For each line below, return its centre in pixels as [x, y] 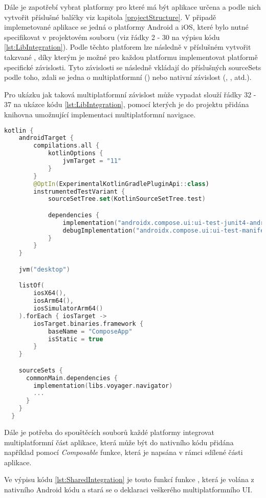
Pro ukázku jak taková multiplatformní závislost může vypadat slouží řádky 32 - [130, 94]
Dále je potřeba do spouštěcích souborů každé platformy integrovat [109, 432]
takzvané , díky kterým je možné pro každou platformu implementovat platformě [131, 57]
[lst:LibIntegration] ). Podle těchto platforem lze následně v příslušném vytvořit [128, 47]
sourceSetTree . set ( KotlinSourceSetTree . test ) [127, 199]
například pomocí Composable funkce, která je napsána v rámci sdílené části [124, 452]
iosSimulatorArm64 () [68, 308]
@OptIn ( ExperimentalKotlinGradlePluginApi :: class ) [121, 184]
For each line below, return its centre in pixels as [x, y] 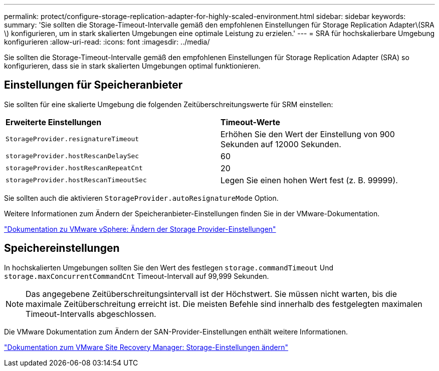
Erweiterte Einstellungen [54, 122]
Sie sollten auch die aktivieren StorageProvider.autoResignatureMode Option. [141, 198]
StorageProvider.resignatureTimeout [72, 139]
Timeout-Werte [251, 122]
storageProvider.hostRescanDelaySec [72, 156]
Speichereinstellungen [62, 248]
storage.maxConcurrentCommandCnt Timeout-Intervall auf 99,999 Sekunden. [137, 276]
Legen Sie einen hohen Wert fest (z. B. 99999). [309, 180]
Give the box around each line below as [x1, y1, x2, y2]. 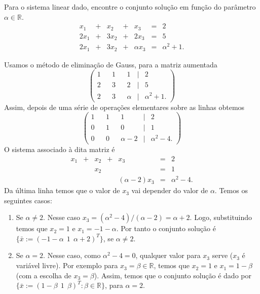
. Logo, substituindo [190, 212, 252, 223]
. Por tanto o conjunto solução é [116, 223, 216, 234]
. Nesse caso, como [43, 250, 101, 261]
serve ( [212, 250, 233, 261]
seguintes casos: [4, 195, 52, 205]
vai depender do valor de [131, 185, 208, 196]
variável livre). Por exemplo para [16, 260, 118, 271]
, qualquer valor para [135, 250, 201, 261]
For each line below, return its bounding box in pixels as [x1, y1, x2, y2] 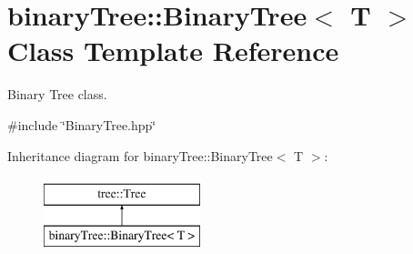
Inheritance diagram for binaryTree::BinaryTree [7, 146, 273, 165]
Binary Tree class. [7, 85, 107, 104]
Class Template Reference [7, 32, 339, 69]
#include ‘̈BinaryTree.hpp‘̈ [7, 115, 156, 134]
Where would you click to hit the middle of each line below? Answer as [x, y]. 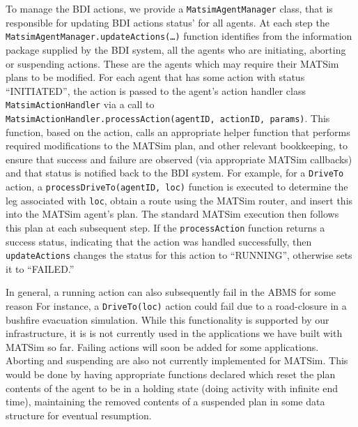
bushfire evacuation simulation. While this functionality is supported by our [168, 319]
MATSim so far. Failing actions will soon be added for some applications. [162, 346]
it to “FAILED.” [40, 268]
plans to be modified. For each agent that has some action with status [155, 77]
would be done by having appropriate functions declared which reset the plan [171, 374]
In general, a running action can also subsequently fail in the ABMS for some [171, 292]
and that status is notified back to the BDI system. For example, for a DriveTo [175, 173]
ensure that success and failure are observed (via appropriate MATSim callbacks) [179, 159]
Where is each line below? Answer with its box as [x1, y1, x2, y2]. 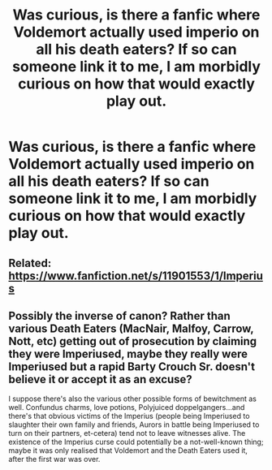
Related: [8, 256, 52, 269]
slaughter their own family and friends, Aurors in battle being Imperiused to [8, 420, 260, 429]
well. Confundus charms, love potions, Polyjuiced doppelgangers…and [8, 403, 245, 412]
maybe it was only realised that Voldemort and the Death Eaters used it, [8, 446, 248, 455]
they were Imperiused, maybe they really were [8, 347, 248, 360]
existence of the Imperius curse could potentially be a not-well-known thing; [8, 437, 264, 447]
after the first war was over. [8, 455, 101, 464]
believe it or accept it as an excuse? [8, 372, 192, 386]
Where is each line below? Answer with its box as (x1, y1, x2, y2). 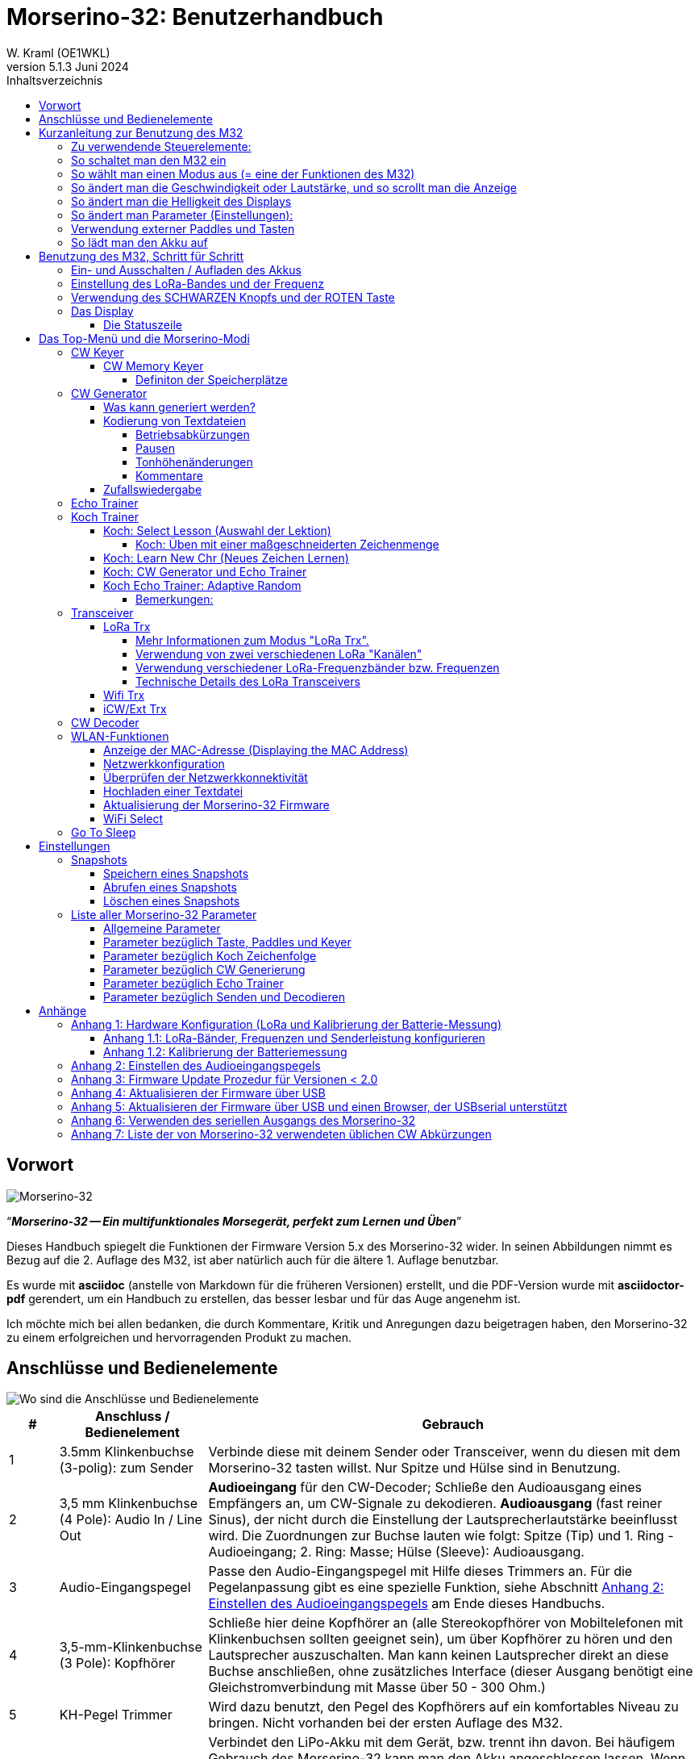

Directions: Tell how many lines of the listing include the word "some"; the number alone is the answer.

Task response: 3